The task: For this exercise, copy the data exactly and omit any images.
----
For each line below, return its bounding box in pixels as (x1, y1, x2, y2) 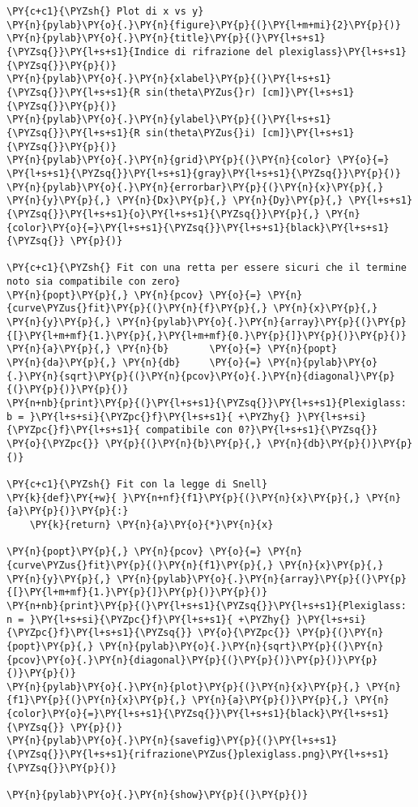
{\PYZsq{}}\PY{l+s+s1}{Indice (6, 45, 169, 58)
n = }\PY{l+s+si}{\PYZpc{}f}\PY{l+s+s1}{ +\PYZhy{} (6, 613, 291, 625)
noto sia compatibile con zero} (6, 276, 181, 288)
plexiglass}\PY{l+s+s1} (279, 45, 407, 58)
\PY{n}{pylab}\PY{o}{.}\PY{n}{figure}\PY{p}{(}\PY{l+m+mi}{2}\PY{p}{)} (6, 19, 401, 31)
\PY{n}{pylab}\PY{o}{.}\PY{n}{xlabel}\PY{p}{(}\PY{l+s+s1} (6, 73, 331, 85)
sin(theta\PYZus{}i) (145, 127, 256, 139)
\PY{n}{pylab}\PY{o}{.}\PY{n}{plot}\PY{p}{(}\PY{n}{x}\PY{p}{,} (6, 680, 360, 693)
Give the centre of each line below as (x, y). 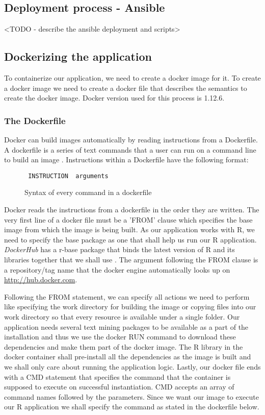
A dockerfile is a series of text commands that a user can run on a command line (130, 149)
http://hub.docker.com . (41, 279)
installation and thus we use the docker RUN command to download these (120, 337)
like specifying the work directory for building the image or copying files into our (130, 307)
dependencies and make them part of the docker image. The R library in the (124, 346)
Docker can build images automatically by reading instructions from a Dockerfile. (131, 139)
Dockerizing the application (78, 56)
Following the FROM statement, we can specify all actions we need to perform (127, 296)
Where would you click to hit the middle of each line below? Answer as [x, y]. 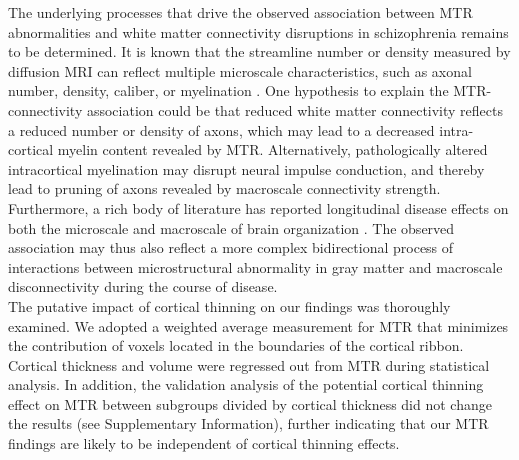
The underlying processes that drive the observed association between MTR [240, 12]
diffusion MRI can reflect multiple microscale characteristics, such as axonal [240, 70]
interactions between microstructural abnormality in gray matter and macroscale [255, 266]
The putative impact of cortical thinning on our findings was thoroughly [229, 305]
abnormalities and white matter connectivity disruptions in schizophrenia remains [258, 31]
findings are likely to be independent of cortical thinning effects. [204, 443]
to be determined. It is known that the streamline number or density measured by [259, 51]
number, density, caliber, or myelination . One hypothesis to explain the [228, 90]
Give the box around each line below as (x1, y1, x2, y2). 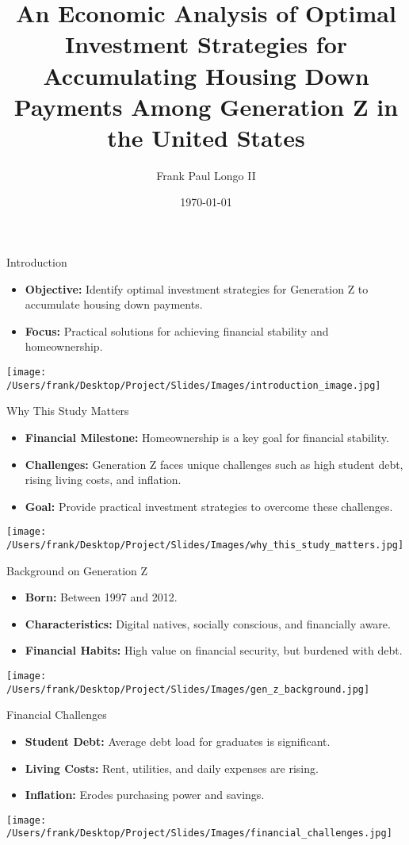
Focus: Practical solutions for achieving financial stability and (25, 322, 329, 339)
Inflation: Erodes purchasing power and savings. (25, 786, 265, 803)
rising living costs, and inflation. (25, 471, 182, 488)
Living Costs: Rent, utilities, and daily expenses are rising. (25, 759, 319, 776)
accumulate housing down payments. (25, 296, 203, 313)
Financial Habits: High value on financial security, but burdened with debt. (25, 642, 403, 659)
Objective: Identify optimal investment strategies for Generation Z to (25, 280, 369, 297)
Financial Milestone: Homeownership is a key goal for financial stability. (25, 428, 389, 445)
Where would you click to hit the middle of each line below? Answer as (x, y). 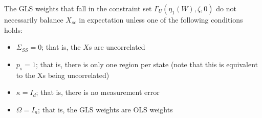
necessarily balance (34, 19)
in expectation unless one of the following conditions (161, 19)
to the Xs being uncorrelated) (63, 75)
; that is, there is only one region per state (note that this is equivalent (147, 64)
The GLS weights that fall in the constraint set (78, 8)
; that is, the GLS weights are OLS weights (105, 109)
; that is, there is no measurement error (98, 92)
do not (226, 8)
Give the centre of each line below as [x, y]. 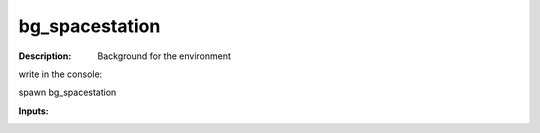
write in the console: [60, 74]
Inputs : [33, 111]
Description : [45, 56]
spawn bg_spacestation [67, 92]
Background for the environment [164, 56]
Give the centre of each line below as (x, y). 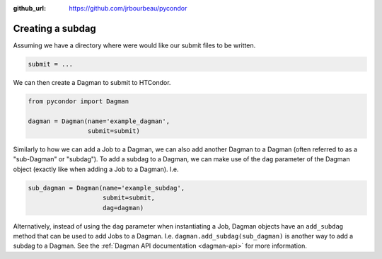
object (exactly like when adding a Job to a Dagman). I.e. (96, 169)
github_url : (29, 8)
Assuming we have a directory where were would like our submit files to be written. (134, 45)
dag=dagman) (123, 208)
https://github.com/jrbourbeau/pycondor (128, 8)
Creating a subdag (55, 28)
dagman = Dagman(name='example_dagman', (99, 121)
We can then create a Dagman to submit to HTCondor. (92, 82)
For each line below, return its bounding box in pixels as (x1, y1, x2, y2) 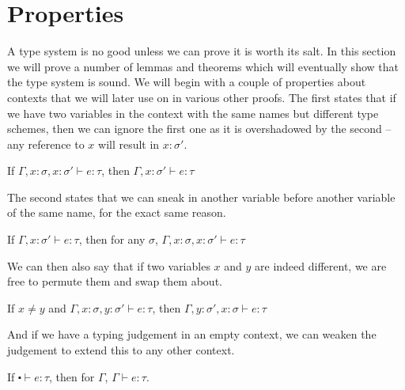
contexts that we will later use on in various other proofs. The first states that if (7, 89, 396, 105)
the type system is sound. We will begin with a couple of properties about (7, 74, 366, 90)
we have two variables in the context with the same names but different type (7, 104, 379, 121)
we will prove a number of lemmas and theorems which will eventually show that (7, 58, 399, 74)
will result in (98, 135, 160, 152)
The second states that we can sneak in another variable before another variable (7, 188, 396, 205)
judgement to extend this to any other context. (7, 342, 235, 358)
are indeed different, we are (255, 257, 387, 274)
----
Output for this task:
For each line below, return its bounding box in pixels as (x1, y1, x2, y2) 
{\PYZsq{}}\PY{l+s+s1}{Indice (6, 45, 169, 58)
n = }\PY{l+s+si}{\PYZpc{}f}\PY{l+s+s1}{ +\PYZhy{} (6, 613, 291, 625)
noto sia compatibile con zero} (6, 276, 181, 288)
plexiglass}\PY{l+s+s1} (279, 45, 407, 58)
\PY{n}{pylab}\PY{o}{.}\PY{n}{figure}\PY{p}{(}\PY{l+m+mi}{2}\PY{p}{)} (6, 19, 401, 31)
\PY{n}{pylab}\PY{o}{.}\PY{n}{xlabel}\PY{p}{(}\PY{l+s+s1} (6, 73, 331, 85)
sin(theta\PYZus{}i) (145, 127, 256, 139)
\PY{n}{pylab}\PY{o}{.}\PY{n}{plot}\PY{p}{(}\PY{n}{x}\PY{p}{,} (6, 680, 360, 693)
Give the centre of each line below as (x, y). 
A dockerfile is a series of text commands that a user can run on a command line (130, 149)
http://hub.docker.com . (41, 279)
installation and thus we use the docker RUN command to download these (120, 337)
like specifying the work directory for building the image or copying files into our (130, 307)
dependencies and make them part of the docker image. The R library in the (124, 346)
Docker can build images automatically by reading instructions from a Dockerfile. (131, 139)
Dockerizing the application (78, 56)
Following the FROM statement, we can specify all actions we need to perform (127, 296)
Where would you click to hit the middle of each line below? Answer as [x, y]. 
The underlying processes that drive the observed association between MTR [240, 12]
diffusion MRI can reflect multiple microscale characteristics, such as axonal [240, 70]
interactions between microstructural abnormality in gray matter and macroscale [255, 266]
The putative impact of cortical thinning on our findings was thoroughly [229, 305]
abnormalities and white matter connectivity disruptions in schizophrenia remains [258, 31]
findings are likely to be independent of cortical thinning effects. [204, 443]
to be determined. It is known that the streamline number or density measured by [259, 51]
number, density, caliber, or myelination . One hypothesis to explain the [228, 90]
Give the box around each line below as (x1, y1, x2, y2). 
Focus: Practical solutions for achieving financial stability and (25, 322, 329, 339)
Inflation: Erodes purchasing power and savings. (25, 786, 265, 803)
rising living costs, and inflation. (25, 471, 182, 488)
Living Costs: Rent, utilities, and daily expenses are rising. (25, 759, 319, 776)
accumulate housing down payments. (25, 296, 203, 313)
Financial Habits: High value on financial security, but burdened with debt. (25, 642, 403, 659)
Objective: Identify optimal investment strategies for Generation Z to (25, 280, 369, 297)
Financial Milestone: Homeownership is a key goal for financial stability. (25, 428, 389, 445)
Where would you click to hit the middle of each line below? Answer as (x, y). 
necessarily balance (34, 19)
in expectation unless one of the following conditions (161, 19)
to the Xs being uncorrelated) (63, 75)
; that is, there is only one region per state (note that this is equivalent (147, 64)
The GLS weights that fall in the constraint set (78, 8)
; that is, the GLS weights are OLS weights (105, 109)
; that is, there is no measurement error (98, 92)
do not (226, 8)
Give the centre of each line below as [x, y]. 
write in the console: [60, 74]
Inputs : [33, 111]
Description : [45, 56]
spawn bg_spacestation [67, 92]
Background for the environment [164, 56]
Give the centre of each line below as (x, y). 
object (exactly like when adding a Job to a Dagman). I.e. (96, 169)
github_url : (29, 8)
Assuming we have a directory where were would like our submit files to be written. (134, 45)
dag=dagman) (123, 208)
https://github.com/jrbourbeau/pycondor (128, 8)
Creating a subdag (55, 28)
dagman = Dagman(name='example_dagman', (99, 121)
We can then create a Dagman to submit to HTCondor. (92, 82)
For each line below, return its bounding box in pixels as (x1, y1, x2, y2) 
contexts that we will later use on in various other proofs. The first states that if (7, 89, 396, 105)
the type system is sound. We will begin with a couple of properties about (7, 74, 366, 90)
we have two variables in the context with the same names but different type (7, 104, 379, 121)
we will prove a number of lemmas and theorems which will eventually show that (7, 58, 399, 74)
will result in (98, 135, 160, 152)
The second states that we can sneak in another variable before another variable (7, 188, 396, 205)
judgement to extend this to any other context. (7, 342, 235, 358)
are indeed different, we are (255, 257, 387, 274)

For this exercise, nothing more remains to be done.